(Beginning of Exercise inputs)
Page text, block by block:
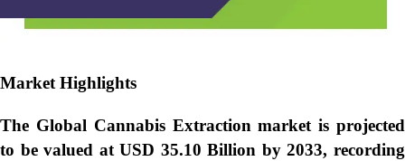
Market Highlights
The Global Cannabis Extraction market is projected
to be valued at USD 35.10 Billion by 2033, recording
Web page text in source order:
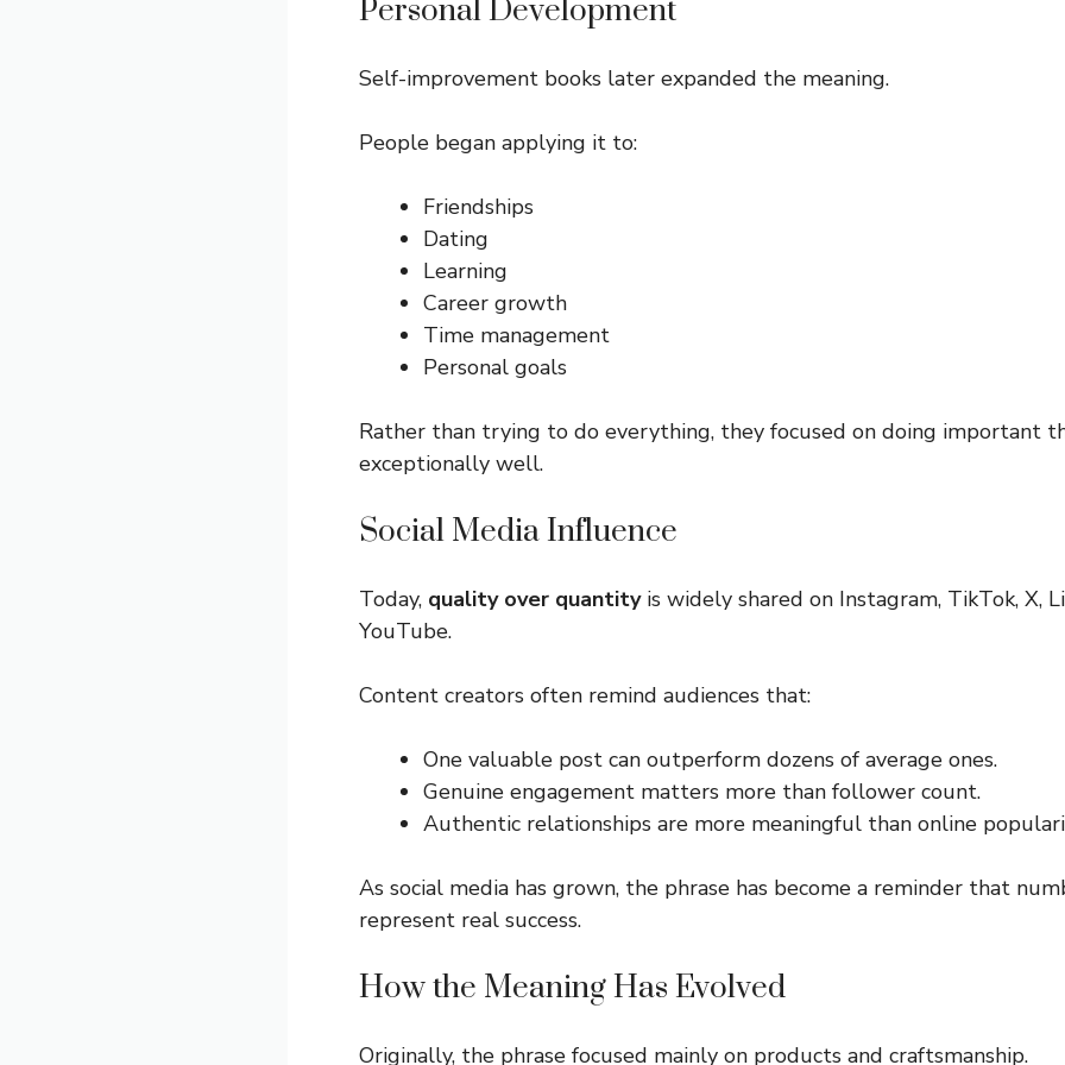
Personal Development
Self-improvement books later expanded the meaning.
People began applying it to:
Friendships
Dating
Learning
Career growth
Time management
Personal goals
Rather than trying to do everything, they focused on doing important
exceptionally well.
Social Media Influence
Today, quality over quantityis widely shared on Instagram, TikTok, X,
YouTube.
Content creators often remind audiences that:
One valuable post can outperform dozens of average ones.
Genuine engagement matters more than follower count.
Authentic relationships are more meaningful than online
As social media has grown, the phrase has become a reminder that
represent real success.
How the Meaning Has Evolved
Originally, the phrase focused mainly on products and craftsmanship.
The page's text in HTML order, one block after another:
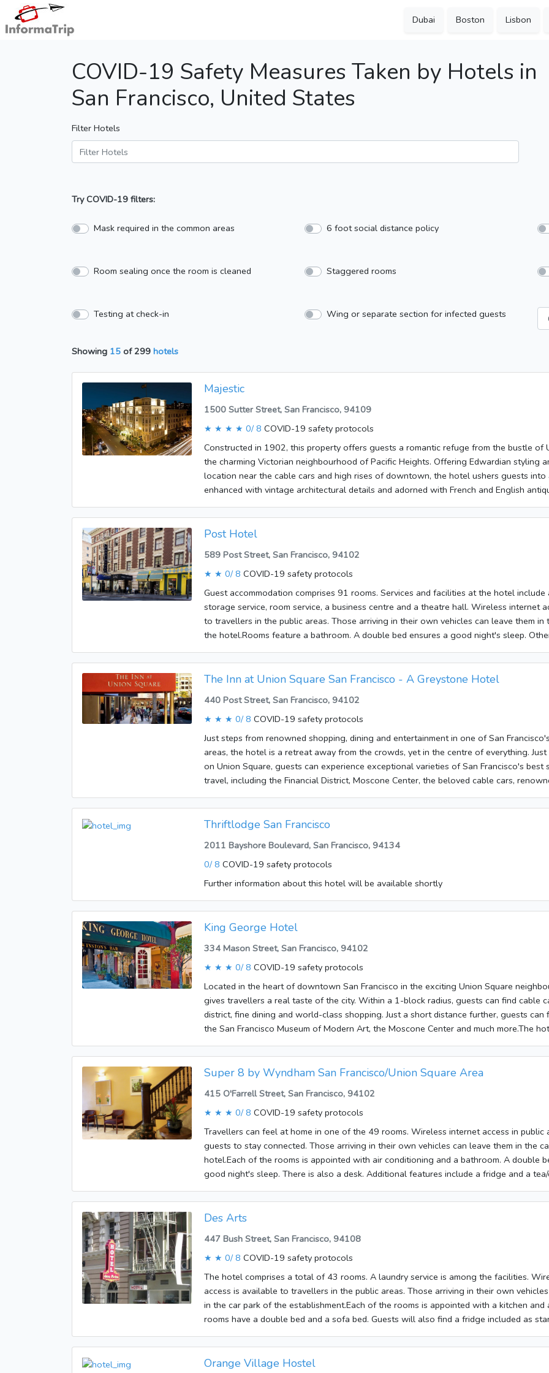
Dubai Boston Lisbon
COVID-19 Safety Measures Taken by Hotels in
San Francisco, United States
Filter Hotels
Try COVID-19 filters:
Mask required in the common areas 6 foot social distance policy
Room sealing once the room is cleaned Staggered rooms
Testing at check-in Wing or separate section for infected guests
Showing 15 of 299 hotels
Majestic
1500 Sutter Street, San Francisco, 94109
★ ★ ★ ★0/ 8COVID-19 safety protocols
Constructed in 1902, this property offers guests a romantic refuge from the bustle of
the charming Victorian neighbourhood of Pacific Heights. Offering Edwardian styling
location near the cable cars and high rises of downtown, the hotel ushers guests into
enhanced with vintage architectural details and adorned with French and English
drive away. Fisherman's Wharf is about 1.5 km from the hotel and Fillmore St is
hotel was built in 1902. The establishment comprises a total of 58 rooms. Travellers
reached by lift. Wireless internet access in public areas allows guests to stay
culinary options available at the accommodation are a restaurant, a dining area, a
café and a bar. Travellers arriving by car can leave their vehicles in the garage or in the
Additional services include a transfer service, room service and a laundry service.Each
appointed with central heating and a bathroom. The carpeted rooms feature a queen-
sofabed. Cots are available for younger guests. There is also a minibar. A fridge, a mini
wheelchair access are bookable. A shower and a bathtub can be found in the
also available. Bathrooms with wheelchair access can also be booked. The hotel
rooms. Guests can choose options including breakfast and dinner.The following credit
accepted at the establishment: American Express, VISA, Diners Club, JCB and
Post Hotel
589 Post Street, San Francisco, 94102
★ ★0/ 8COVID-19 safety protocols
Guest accommodation comprises 91 rooms. Services and facilities at the hotel include
storage service, room service, a business centre and a theatre hall. Wireless internet
to travellers in the public areas. Those arriving in their own vehicles can leave them in
the hotel.Rooms feature a bathroom. A double bed ensures a good night's sleep.
rooms, non-smoking rooms and smoking rooms.
The Inn at Union Square San Francisco - A Greystone Hotel
440 Post Street, San Francisco, 94102
★ ★ ★0/ 8COVID-19 safety protocols
Just steps from renowned shopping, dining and entertainment in one of San
areas, the hotel is a retreat away from the crowds, yet in the centre of everything.
on Union Square, guests can experience exceptional varieties of San Francisco's best
travel, including the Financial District, Moscone Center, the beloved cable cars,
include a safe, a café, a bar, room service, a laundry service, a conference room and a
Wireless internet access in public areas allows guests to stay connected. Those
conditioning, central heating and a bathroom. The rooms have a double bed or a king-
and a minibar are also available. Guests will also find a tea/coffee station included as
ironing set is also available for travellers' convenience. Little extras, including internet
accommodation offers non-smoking rooms. Bed and breakfast is bookable.The
are accepted at the hotel: VISA and MasterCard.
Thriftlodge San Francisco
2011 Bayshore Boulevard, San Francisco, 94134
0/ 8COVID-19 safety protocols
Further information about this hotel will be available shortly
King George Hotel
334 Mason Street, San Francisco, 94102
★ ★ ★0/ 8COVID-19 safety protocols
Located in the heart of downtown San Francisco in the exciting Union Square
gives travellers a real taste of the city. Within a 1-block radius, guests can find cable
district, fine dining and world-class shopping. Just a short distance further, guests can
the San Francisco Museum of Modern Art, the Moscone Center and much more.The
facilities at the hotel include a safe, a café, a bar, room service, a laundry service and
room. Wireless internet access is available to travellers in the public areas. Those
bathroom. The rooms have a double bed, a queen-size bed or a king-size bed. There is
Guests will also find a tea/coffee station included as standard. An ironing set is also
guests' convenience. Little extras, including internet access, a telephone, a TV, a radio,
and WiFi, contribute to a great stay. Some of the rooms are adapted for wheelchair
bathrooms are fitted with a shower and a bathtub. A hairdryer is also available.
Super 8 by Wyndham San Francisco/Union Square Area
415 O'Farrell Street, San Francisco, 94102
★ ★ ★0/ 8COVID-19 safety protocols
Travellers can feel at home in one of the 49 rooms. Wireless internet access in public
guests to stay connected. Those arriving in their own vehicles can leave them in the
hotel.Each of the rooms is appointed with air conditioning and a bathroom. A double
good night's sleep. There is also a desk. Additional features include a fridge and a
shower and a bathtub. A hairdryer can also be found in each of the bathrooms. The
offers non-smoking rooms and smoking rooms. Breakfast can be booked.
Des Arts
447 Bush Street, San Francisco, 94108
★ ★0/ 8COVID-19 safety protocols
The hotel comprises a total of 43 rooms. A laundry service is among the facilities.
access is available to travellers in the public areas. Those arriving in their own
in the car park of the establishment.Each of the rooms is appointed with a kitchen and
rooms have a double bed and a sofa bed. Guests will also find a fridge included as
radio, an alarm clock and WiFi, contribute to a great stay. Amenities in the bathrooms
A hairdryer is also available. The accommodation offers non-smoking rooms. Bed and
Orange Village Hostel
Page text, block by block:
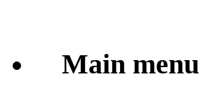
Main menu
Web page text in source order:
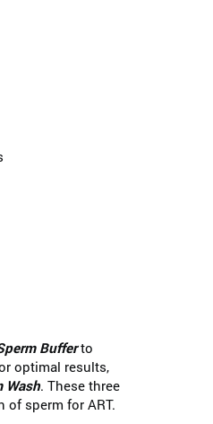
Bufferto
optimal results,
Wash. These three
sperm for ART.
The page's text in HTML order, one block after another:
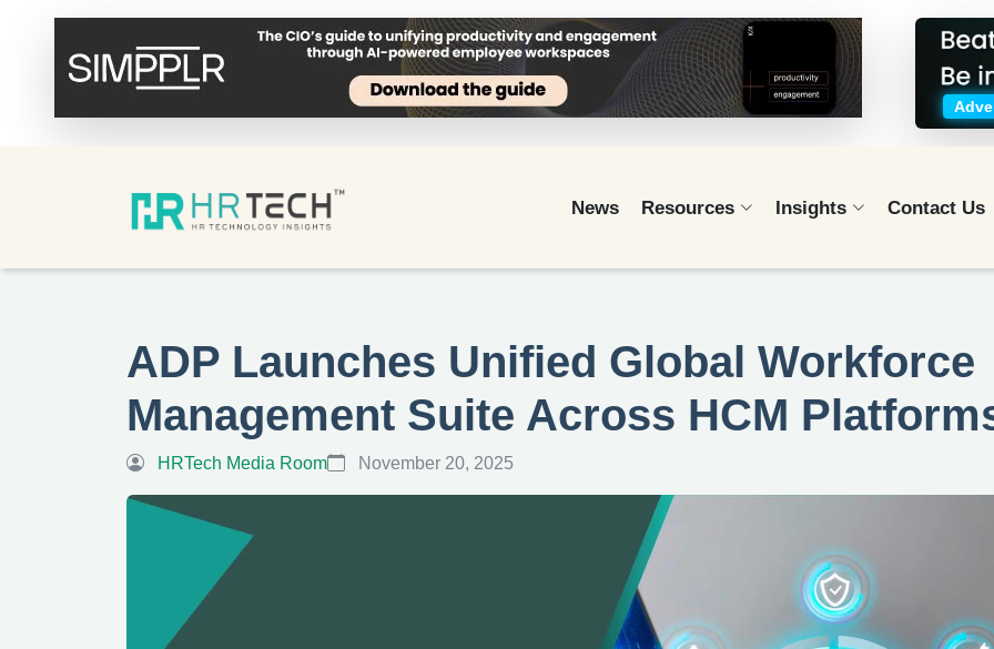
News Resources Insights Contact Us
ADP Launches Unified Global Workforce
Management Suite Across HCM
HRTech Media Room November 20, 2025
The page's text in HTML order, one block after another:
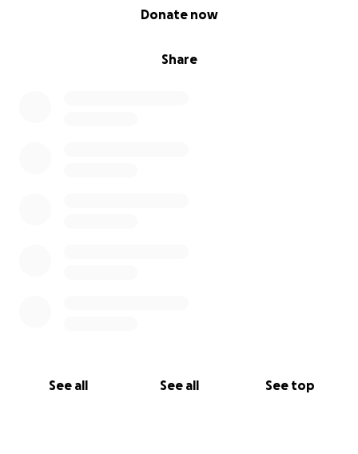
Share
Donate now
See all See all See top
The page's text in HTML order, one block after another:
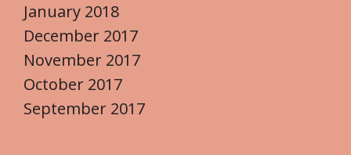
January 2018
December 2017
November 2017
October 2017
September 2017
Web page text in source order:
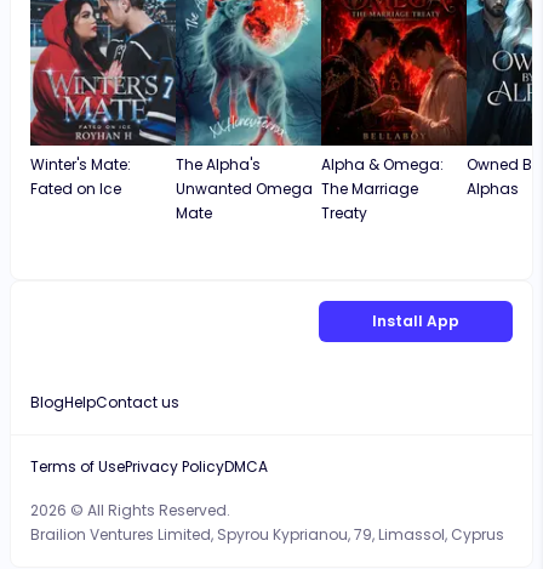
Winter's Mate:
Fated on Ice
The Alpha's
Unwanted Omega
Mate
Alpha & Omega:
The Marriage
Treaty
Owned
Alphas
Install App
BlogHelpContact us
2026 © All Rights Reserved.
Brailion Ventures Limited, Spyrou Kyprianou, 79, Limassol, Cyprus
Terms of UsePrivacy PolicyDMCA
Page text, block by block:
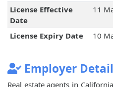
License Effective
Date
11
License Expiry Date 10
Employer
Real estate agents in
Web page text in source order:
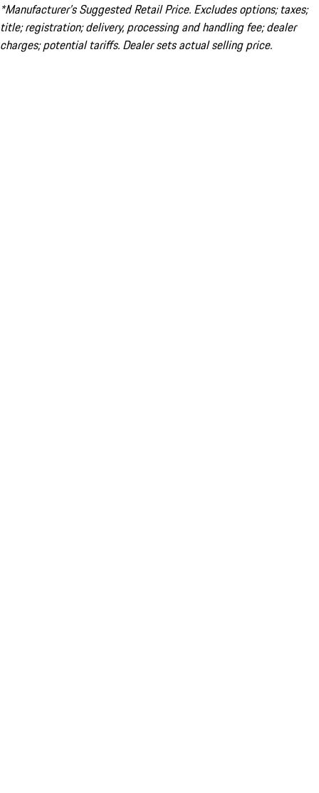
*Manufacturer’s Suggested Retail Price. Excludes options; taxes;
title; registration; delivery, processing and handling fee; dealer
charges; potential tariffs. Dealer sets actual selling price.
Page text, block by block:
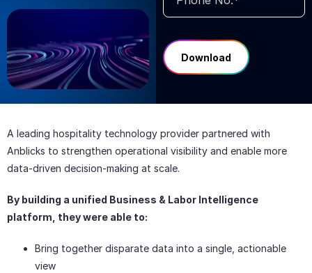
Add Your
Heading
Text Here
A leading hospitality technology provider partnered with
Anblicks to strengthen operational visibility and enable more
data-driven decision-making at scale.
By building a unified Business & Labor Intelligence
platform, they were able to:
Bring together disparate data into a single, actionable
view
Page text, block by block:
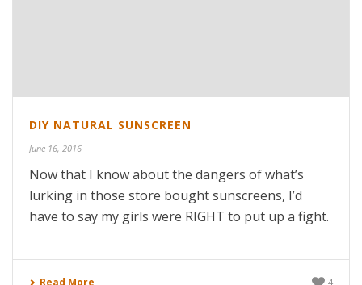
DIY NATURAL SUNSCREEN
June 16, 2016
Now that I know about the dangers of what’s
lurking in those store bought sunscreens, I’d
have to say my girls were RIGHT to put up a fight.
Read More 4
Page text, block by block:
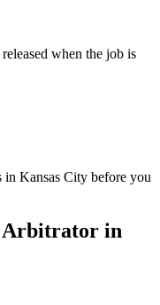
when the job is
in Kansas City before you
Arbitrator in
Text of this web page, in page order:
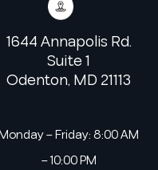
1644 Annapolis Rd.
Suite 1
Odenton, MD 21113
– Friday: 8:00 AM
– 10:00 PM
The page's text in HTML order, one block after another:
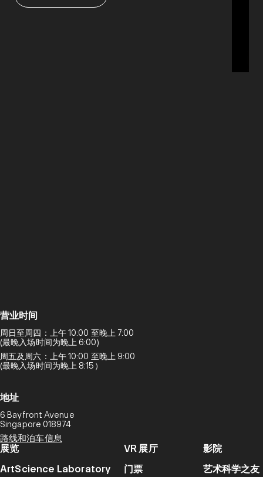
营业时间
周日至周四：上午 10:00 至晚上 7:00
(最晚入场时间为晚上 6:00)
周五及周六：上午 10:00 至晚上 9:00
(最晚入场时间为晚上 8:15）
地址
6 Bayfront Avenue
Singapore 018974
路线和泊车信息
展览 VR 展厅
影院
ArtScience Laboratory
门票 艺术科学之友
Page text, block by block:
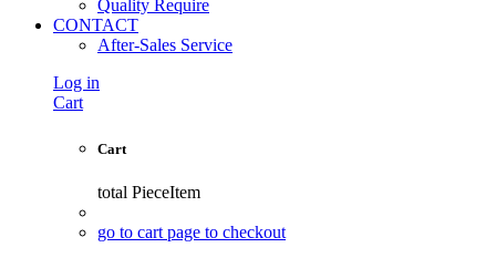
Quality Require
CONTACT
After-Sales Service
Log in
Cart
Cart
total PieceItem
go to cart page to checkout
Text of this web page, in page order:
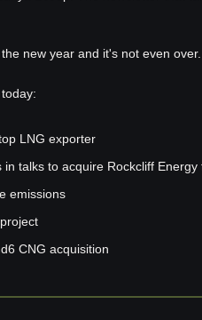
new year and it's not even over.
LNG exporter
in talks to acquire Rockcliff Energy
emissions
CNG acquisition
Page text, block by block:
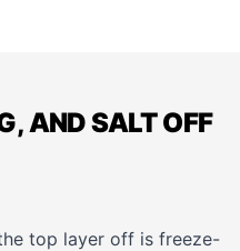
AND SALT OFF
top layer off is freeze-
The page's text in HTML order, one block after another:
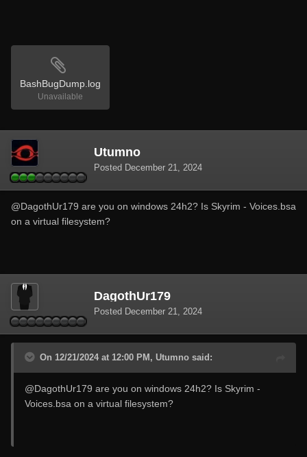
BashBugDump.log
Unavailable
Utumno
Posted December 21, 2024
@DagothUr179 are you on windows 24h2? Is Skyrim - Voices.bsa
on a virtual filesystem?
DagothUr179
Posted December 21, 2024
On 12/21/2024 at 12:00 PM, Utumno said:
@DagothUr179 are you on windows 24h2? Is Skyrim -
Voices.bsa on a virtual filesystem?
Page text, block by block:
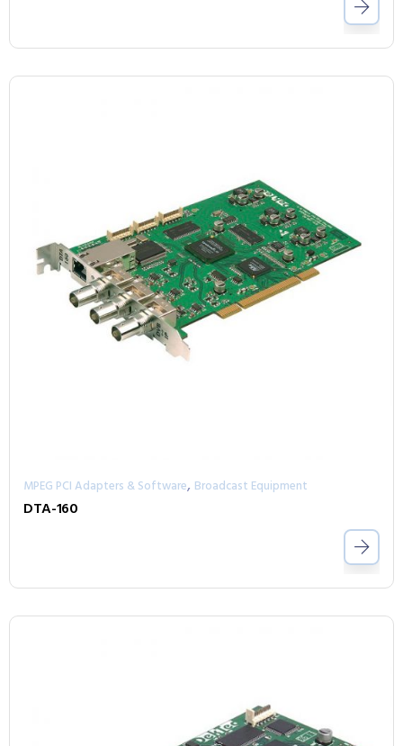
MPEG PCI Adapters & Software, Broadcast Equipment
DTA-160
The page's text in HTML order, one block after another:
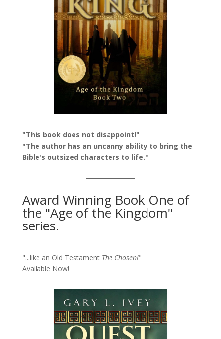
"This book does not disappoint!"
"The author has an uncanny ability to bring the
Bible's outsized characters to life."
Award Winning Book One of
the "Age of the Kingdom"
series.
"...like an Old Testament The Chosen!"
Available Now!
(End of Exercise inputs)
Write out every line from the data above that includes "There".

sofabed. Cots are available for younger guests. There is also a minibar. A fridge, a mini
bathroom. The rooms have a double bed, a queen-size bed or a king-size bed. There is
good night's sleep. There is also a desk. Additional features include a fridge and a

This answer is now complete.